Let’s return to our discussion of cystic fibrosis. Cystic fibrosis (CF) is caused by a defect in a single transmembrane protein: cystic fibrosis transmembrane conductance regulator (CFTR), as seen in Figure 1. This regulator is a chloride ion channel that crosses through the plasma membrane. This channel is specifically active in epithelial tissues where it normally helps produce thin mucus via the movement of water. When mutated, the channel does not work properly and mucus becomes thick and viscous. This in turn leads directly to many of the symptoms of CF: thick, sticky mucus, frequent chest infections, and coughing or shortness of breath.
Figure 1. Panel 1 shows a properly working CFTR protein. Panel 2 shows a malfunctioning CFTR protein.
Cystic fibrosis is a difficult disease to treat. As we mentioned at the beginning of the module, patients with CF often suffer lung infections and sometimes require lung transplants. In addition to this, many CF patients are on one or more antibiotics at all times—even when healthy—to suppress infection. Several mechanical techniques are used to dislodge sputum and encourage its expectoration. In the hospital setting, chest physiotherapy is utilized. As lung disease worsens, mechanical breathing support may become necessary. Bi-lateral lung transplantation often becomes necessary for individuals with cystic fibrosis as lung function and exercise tolerance declines.

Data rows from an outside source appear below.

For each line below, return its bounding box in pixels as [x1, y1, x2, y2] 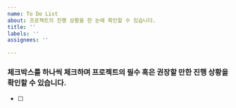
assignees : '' [7, 37, 49, 44]
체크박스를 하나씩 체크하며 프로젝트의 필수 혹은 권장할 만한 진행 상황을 [7, 68, 229, 78]
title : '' [7, 23, 37, 30]
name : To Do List [7, 10, 58, 18]
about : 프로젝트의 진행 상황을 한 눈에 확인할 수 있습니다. [7, 17, 156, 24]
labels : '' [7, 30, 39, 37]

Gene therapy has been explored as a potential cure for cystic fibrosis. Ideally, gene therapy attempts to place a normal copy of the CFTR gene into affected cells. Transferring the normal CFTR gene into the affected epithelium cells would result in the production of functional CFTR in all target cells, without adverse reactions or an inflammation response. Studies have shown that to prevent the lung manifestations of cystic fibrosis, only 5–10 percent the normal amount of CFTR gene expression is needed.

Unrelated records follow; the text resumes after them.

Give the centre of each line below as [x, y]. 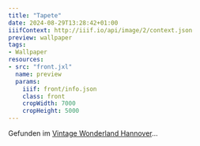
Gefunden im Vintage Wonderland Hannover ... [83, 133]
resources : [26, 60]
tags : [17, 45]
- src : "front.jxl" [40, 67]
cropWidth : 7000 [49, 103]
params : [28, 81]
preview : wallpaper [40, 37]
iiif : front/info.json [60, 89]

Finally, a number of small molecules that aim at compensating various mutations of the CFTR gene are under development. About 10 percent of CF cases result from a premature stop codon in the DNA, leading to early termination of protein synthesis and truncated proteins. One approach to combating a faulty receptor is to develop drugs that get the ribosome to overcome this premature stop codon and synthesize a full-length CFTR protein.